La regla que yo aprendí de pequeño era muy simple: *Cualquier/Cualquiera* para el singular, *Cualesquiera* para el plural.

En tu frase, lo correcto sería: "*Cualesquiera otros equipos*". Pero la verdad sea dicha que esta forma la usan muy pocos y para algunos es síntoma de hiper-corrección.

Saludos,

Camilo


----------



## Hiro Sasaki

Aeromoza ( o azafata ) en ingles es "stewardess ", "air hostess "  o
"flight attendant "  o "purser " ? 


saludos y gracias de antemano

Hiro Sasaki


----------



## Andor

Hiro Sasaki said:


> _...y asegurar las meses _
> _( Creo que son "mesas ). _



En efecto, mesas, me equivoqué 




Hiro Sasaki said:


> _...aparatos de radio, 'pagers'  ( Que son "pagers " ? Como se pronuncia ? )_



Es una palabra en inglés.
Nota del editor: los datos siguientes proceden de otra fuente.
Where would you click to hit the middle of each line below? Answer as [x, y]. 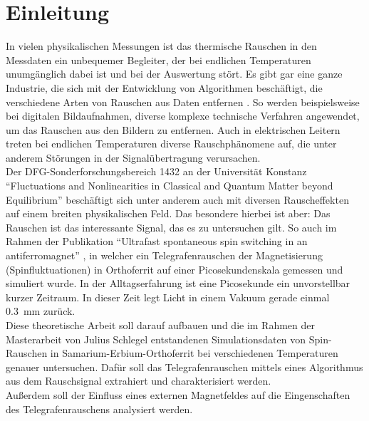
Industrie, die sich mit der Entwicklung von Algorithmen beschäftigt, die [164, 87]
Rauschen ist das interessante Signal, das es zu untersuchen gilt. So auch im [171, 227]
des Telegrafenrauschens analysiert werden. [99, 409]
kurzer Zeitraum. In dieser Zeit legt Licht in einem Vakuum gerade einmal [168, 297]
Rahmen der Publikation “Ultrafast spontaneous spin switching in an [157, 241]
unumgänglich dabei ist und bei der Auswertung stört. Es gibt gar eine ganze [174, 74]
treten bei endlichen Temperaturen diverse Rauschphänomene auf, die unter [171, 144]
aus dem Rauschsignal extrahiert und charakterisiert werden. [139, 381]
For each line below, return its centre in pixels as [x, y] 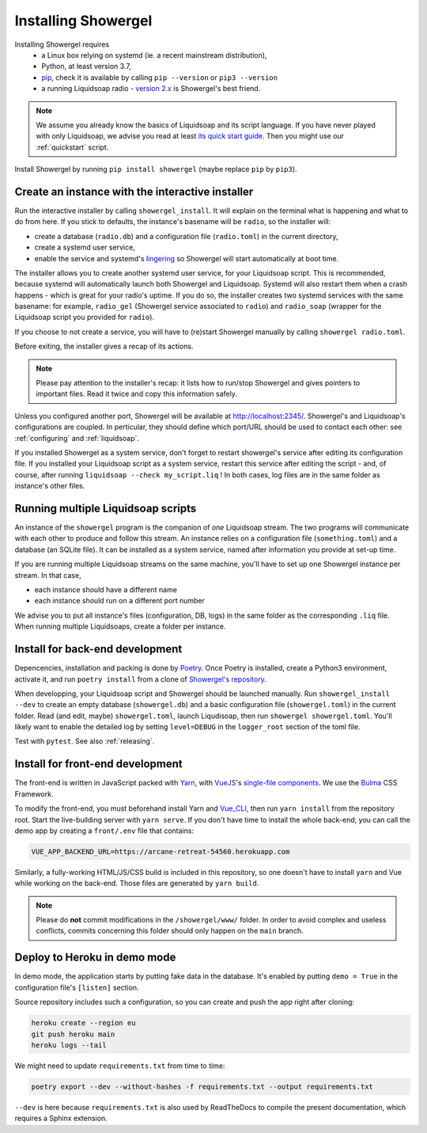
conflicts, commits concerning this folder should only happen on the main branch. [170, 931]
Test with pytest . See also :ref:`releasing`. [85, 741]
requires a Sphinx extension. [61, 1118]
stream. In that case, [48, 575]
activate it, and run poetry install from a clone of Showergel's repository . [140, 679]
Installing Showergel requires [62, 44]
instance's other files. [50, 486]
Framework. [34, 794]
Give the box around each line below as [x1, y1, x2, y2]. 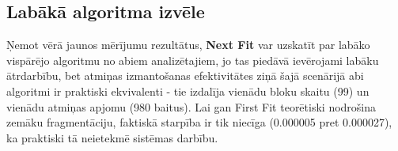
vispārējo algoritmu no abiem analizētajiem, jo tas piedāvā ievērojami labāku [6, 51, 379, 68]
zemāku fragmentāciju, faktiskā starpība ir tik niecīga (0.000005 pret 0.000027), [6, 114, 392, 130]
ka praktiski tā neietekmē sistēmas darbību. [6, 129, 218, 145]
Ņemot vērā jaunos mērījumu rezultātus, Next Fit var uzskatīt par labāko [6, 36, 370, 53]
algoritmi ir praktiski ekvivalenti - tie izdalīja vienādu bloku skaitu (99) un [6, 82, 370, 99]
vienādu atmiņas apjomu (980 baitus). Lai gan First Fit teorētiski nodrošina [6, 98, 377, 115]
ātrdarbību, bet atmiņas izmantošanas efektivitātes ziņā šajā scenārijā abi [6, 67, 364, 84]
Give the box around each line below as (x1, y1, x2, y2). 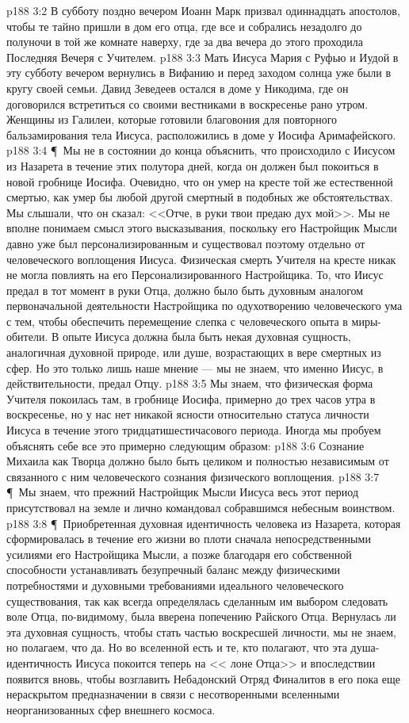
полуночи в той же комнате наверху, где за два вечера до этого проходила (6, 33, 364, 50)
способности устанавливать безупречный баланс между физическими (6, 561, 341, 578)
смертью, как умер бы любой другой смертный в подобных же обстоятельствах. (6, 189, 393, 205)
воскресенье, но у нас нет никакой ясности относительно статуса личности (6, 406, 369, 423)
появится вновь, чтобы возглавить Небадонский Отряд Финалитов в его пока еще (6, 670, 401, 687)
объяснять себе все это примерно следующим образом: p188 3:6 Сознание (6, 437, 365, 453)
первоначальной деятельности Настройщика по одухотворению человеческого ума (6, 297, 403, 314)
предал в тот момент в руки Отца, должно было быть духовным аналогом (6, 281, 364, 298)

El texto que te escribí es de una aerolinea latinoamericana, donde se usan más términos en inglés...

Un 'pager', que popularmente se llama 'busca' en España, es ese pequeño aparato al que le llegan mensajes de texto, que es muy usado por los médicos para recibir alertas...

Como este:
http://www.oeconnection.com/images/pager.jpg


----------



## onomatopeya

Camilo1964 said:


> Hola Hiro:
> 
> La regla que yo aprendí de pequeño era muy simple: *Cualquier/Cualquiera* para el singular, *Cualesquiera* para el plural.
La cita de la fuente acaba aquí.